Jara made his debut with the Asturians' first team on 27 November 2012, in a 2–0 away loss against CA Osasuna in the round of 32 of the Copa del Rey. On 2 February of the following year he appeared in his first Segunda División game, playing the full 90 minutes in a 1–2 home defeat to Racing de Santander.

On 15 March 2013, Jara renewed his contract with Sporting until 2016. He scored his first goal for the main squad one day later, contributing to a 5–2 home win over FC Barcelona B.

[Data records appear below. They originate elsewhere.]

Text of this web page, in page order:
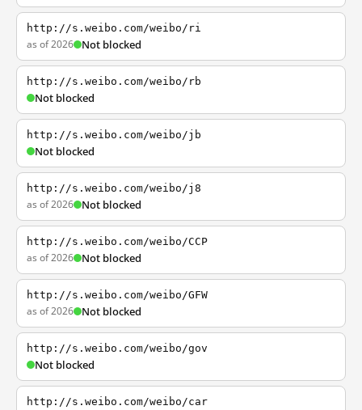
http://s.weibo.com/weibo/ri
as of 2026 Not blocked
http://s.weibo.com/weibo/rb
Not blocked
http://s.weibo.com/weibo/jb
Not blocked
http://s.weibo.com/weibo/j8
as of 2026 Not blocked
http://s.weibo.com/weibo/CCP
as of 2026 Not blocked
http://s.weibo.com/weibo/GFW
as of 2026 Not blocked
http://s.weibo.com/weibo/gov
Not blocked
http://s.weibo.com/weibo/car
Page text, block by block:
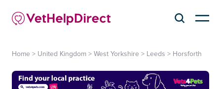
Home > United Kingdom > West Yorkshire > Leeds > Horsforth
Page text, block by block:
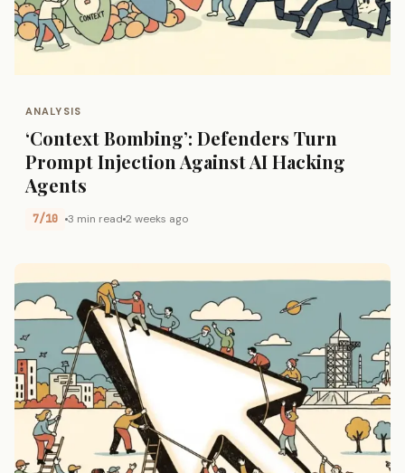
ANALYSIS
‘Context Bombing’: Defenders Turn
Prompt Injection Against AI Hacking
Agents
7/10 3 min read 2 weeks ago
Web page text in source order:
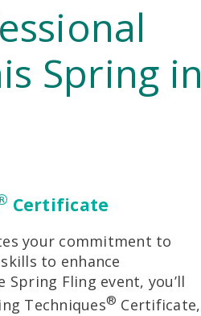
Spring in
Certificate
your commitment to
to enhance
Fling event, you’ll
Techniques® Certificate,
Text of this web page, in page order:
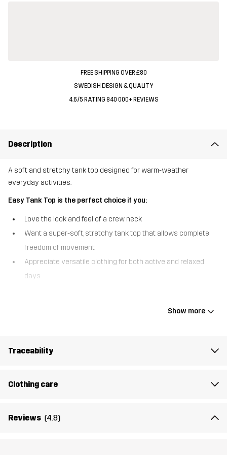
FREE SHIPPING OVER £80
SWEDISH DESIGN & QUALITY
4.6/5 RATING 840 000+ REVIEWS
Description
A soft and stretchy tank top designed for warm-weather
everyday activities.
Easy Tank Top is the perfect choice if you:
Love the look and feel of a crew neck
Want a super-soft, stretchy tank top that allows complete
freedom of movement
Appreciate versatile clothing for both active and relaxed
days
neck, offering maximum freedom of movement. It’s ideal for
The model is 6'1" and is wearing M
Fit
Show more
Traceability
Clothing care
Reviews (4.8)
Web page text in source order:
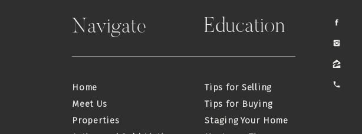
Tips for Selling
Tips for Buying
Staging Your Home
Education
Home
Meet Us
Properties
Navigate
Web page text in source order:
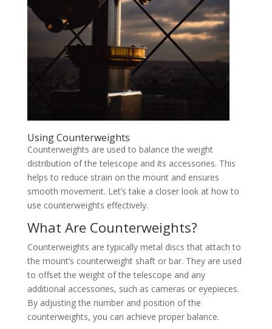
Using Counterweights
Counterweights are used to balance the weight
distribution of the telescope and its accessories. This
helps to reduce strain on the mount and ensures
smooth movement. Let’s take a closer look at how to
use counterweights effectively.
What Are Counterweights?
Counterweights are typically metal discs that attach to
the mount’s counterweight shaft or bar. They are used
to offset the weight of the telescope and any
additional accessories, such as cameras or eyepieces.
By adjusting the number and position of the
counterweights, you can achieve proper balance.
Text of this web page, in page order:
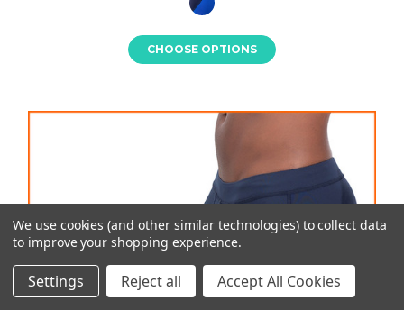
CHOOSE OPTIONS
We use cookies (and other similar technologies) to collect data
to improve your shopping experience.
Settings Reject all Accept All Cookies

On 22 July 2015, after starting in only one match during the season, Jara cut ties with the Rojiblancos, and joined Albacete Balompié two days later. He subsequently resumed his career in the third tier, representing Racing de Santander, Real Murcia, FC Cartagena and UCAM Murcia CF, aside of a one-year spell at Georgia's FC Saburtalo Tbilisi.

References

External links

1991 births
Living people
People from Almansa
Sportspeople from the Province of Albacete
Spanish footballers
Footballers from Castilla–La Mancha
Association football wingers
Segunda División players
Segunda División B players
Tercera División players
UD Almansa players
Sporting de Gijón B players
Sporting de Gijón players
Albacete Balompié players
Racing de Santander players
Real Murcia players
FC Cartagena footballers
UCAM Murcia CF players
Erovnuli Liga players
FC Saburtalo Tbilisi players
Spanish expatriate footballers
Expatriate footballers in Georgia (country)
Spanish expatriate sportspeople in Georgia (country)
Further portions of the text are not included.